‘Stop Neurons’ In Our Brainstem Make Us Halt When We Walk
A population of ‘stop cells’ in the brainstem is essential for the ability of mice to stop their locomotion, according to a new study by scientists at Karolinska Institutet in Sweden.
In an article published in the journal Cell, they report a brainstem pathway specifically dedicated to enforce locomotor arrest. Its selective activation stops locomotion, while its silencing favors it.
The study thus identifies a novel descending modality essential for gating the episodic nature of locomotor behavior.
Locomotion is an essential motor behaviour needed for survival in both humans and animals. It has an episodic nature: we move when we want or need and, equally well, we can terminate ongoing movements.
This episodic control has generally been attributed to descending excitatory signals in the brainstem that contact and activate neuronal circuits in the spinal cord. But is the stop of locomotion only due to a lack of activating signals from the brainstem or is there a dedicated stop signal?
Unexpected Excitatory Neurons
In the present study, the researchers Julien Bouvier and Vittorio Caggiano together with Professor Ole Kiehn and colleagues studied how the complex brainstem neuronal circuits control locomotion in mice. They used advanced methods, including optogenetics, which makes it possible to selectively activate specific groups of neurons with light, as well as genetic silencing to selectively block neuronal activity.

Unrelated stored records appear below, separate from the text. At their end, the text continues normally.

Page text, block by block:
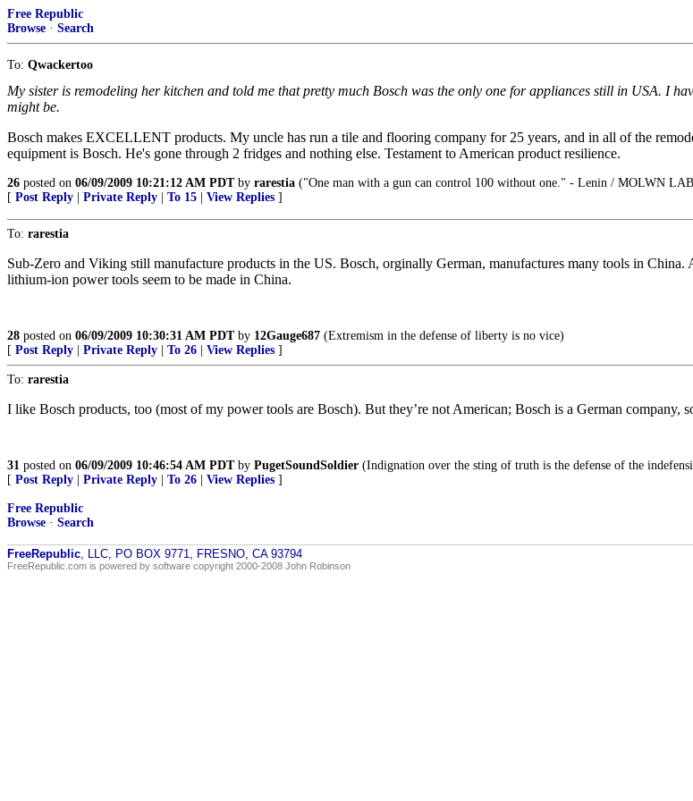
Free Republic
Browse · Search
To: Qwackertoo
My sister is remodeling her kitchen and told me that pretty much Bosch was the only one for appliances still in USA. I
might be.
Bosch makes EXCELLENT products. My uncle has run a tile and flooring company for 25 years, and in all of the
equipment is Bosch. He's gone through 2 fridges and nothing else. Testament to American product resilience.
26 posted on 06/09/2009 10:21:12 AM PDTby rarestia ("One man with a gun can control 100 without one." - Lenin / MOLWN
[ Post Reply Private Reply To 15 View Replies ]
To: rarestia
Sub-Zero and Viking still manufacture products in the US. Bosch, orginally German, manufactures many tools in
lithium-ion power tools seem to be made in China.
28 posted on 06/09/2009 10:30:31 AM PDTby 12Gauge687 (Extremism in the defense of liberty is no vice)
[ Post Reply Private Reply To 26 View Replies ]
To: rarestia
I like Bosch products, too (most of my power tools are Bosch). But they’re not American; Bosch is a German company,
31 posted on 06/09/2009 10:46:54 AM PDTby PugetSoundSoldier (Indignation over the sting of truth is the defense of the
[ Post Reply Private Reply To 26 View Replies ]
Free Republic
Browse · Search
FreeRepublic, LLC, PO BOX 9771, FRESNO, CA 93794
FreeRepublic.com is powered by software copyright 2000-2008 John Robinson
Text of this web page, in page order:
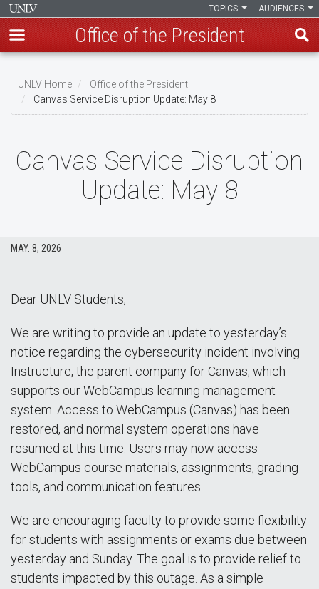
main
content
AUDIENCES
TOPICS
Office of the President
Breadcrumb
UNLV Home
Office of the President
Canvas Service Disruption Update: May 8
Canvas Service Disruption
Update: May 8
MAY. 8, 2026
Dear UNLV Students,
We are writing to provide an update to yesterday’s
notice regarding the cybersecurity incident involving
Instructure, the parent company for Canvas, which
supports our WebCampus learning management
system. Access to WebCampus (Canvas) has been
restored, and normal system operations have
resumed at this time. Users may now access
WebCampus course materials, assignments, grading
tools, and communication features.
We are encouraging faculty to provide some flexibility
for students with assignments or exams due between
yesterday and Sunday. The goal is to provide relief to
students impacted by this outage. As a simple
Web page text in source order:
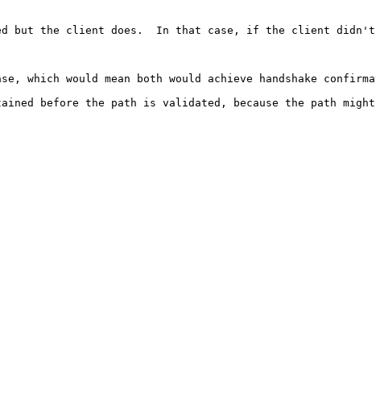
but the client does.  In that case, if the client didn't
would mean both would achieve handshake
before the path is validated, because the path

Somewhat unexpectedly, they found a population of excitatory neurons that turned out to be essential for the ability of mice to stop. When those ‘stop cells’ are activated, mice immediately halt their locomotion. Conversely, when those neurons are silenced, mice had difficulties when trying to stop walking.
Says Ole Kiehn, who leads the laboratory behind the study at Karolinska Institutet’s Department of Neuroscience:
“We found that the stop cells depress the neuronal networks involved in generating the locomotor rhythm, the clock in the network, and not the motor neurons that directly contract muscles.
In this way activity in the stop cells allows the animal to make a gracious stop without losing its muscle tone, just as we experience ourselves when we voluntarily stop for example in front of an obstacle.”
Although the study addresses the normal brain function the findings may provide insights to how locomotion is affected in the diseased brain.
“For example, in Parkinson’s disease, a pronounced motor symptom is a gait disturbance with freezing of the gait”, says Ole Kiehn. “t is possible that the stop cells have an abnormally increased activity in Parkinson’s disease, contributing to the gait disturbances.”